Aqui, à escala do burgo, até sou capaz de compreender que a malta caia na esparrela de achar que a questão da guerra da ucrania é "a preto e branco" (ou até de democracia versus autocracia). Mas será mesmo assim? Aliás, essa teoria dicotómica "final" vai-nos levar a que solução mesmo? Estamos dispostos a prosseguir essa ideia até às últimas consequências?

Pelo caminho, permita-me continuar a alertar para um cuidado redobrado com estas teorias / linhas de pensamento dicotómicas e, sobretudo, fatalistas. Partilho duas sugestões de leitura (sim, são opiniões... infelizmente, trabalhos jornalísticos com perspetivas um pouco diferentes são raríssimos e geralmente só se encontram em meios de comunicação não ocidentais, tipo Al-Jazeera e afins):

https://setentaequatro.pt/entrevista/pedro-caldeira-rodrigues-o-controlo-mediatico-e-feito-de-duas-formas-uma-mais-subtil-e

(E, já agora, aquilo que se chama "anti-imperalismo" ou "anti-americanismo", em Portugal, é, nos próprios EUA, "anti-neoconservadorismo"... talvez fosse relevante a "esquerda" portuguesa que de alguma forma defende teses neocons pensar um bocadinho no que anda a fazer... )
https://www.commondreams.org/views/2022/06/28/ukraine-latest-neocon-disaster

Um abraço!

Um Jeito Manso disse...

Paulo, olá,

Tudo bom consigo?

Nisto forço-me a fazer uma leitura básica. Estamos perante um crime violento.

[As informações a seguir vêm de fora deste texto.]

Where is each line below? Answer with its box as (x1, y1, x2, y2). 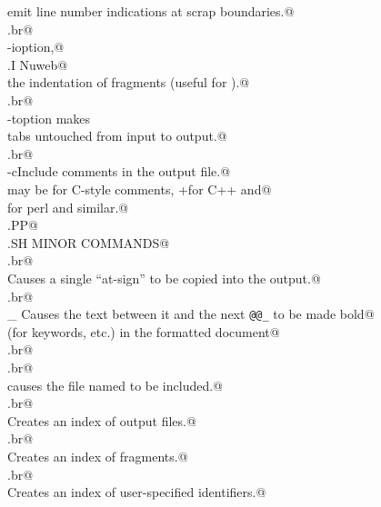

Por isso, em primeiro lugar condeno o crime. E o pior é que não foi um acontecimento único. O crime continua. Por isso, a seguir peço que seja posto um fim ao crime -- ou seja, que o invasor se retire, que o criminoso pare de atacar o país invadido.

A seguir posso fazer uma série de outras análises mas, por enquanto, parecem-me todas fúteis. Discutir teorias ou fazer conjecturas enquanto um criminoso está em território alheio a destrui-lo parece-me fútil. Não o farei.

Contudo, gosto de ler segundo diferentes perspectivas pelo que lhe agradeço os links que enviou que, como sempre, fogem ao óbvio.

Obrigada, Paulo. E espero que continue a ser a pessoa especial que sempre achei que é.

Um bom fds!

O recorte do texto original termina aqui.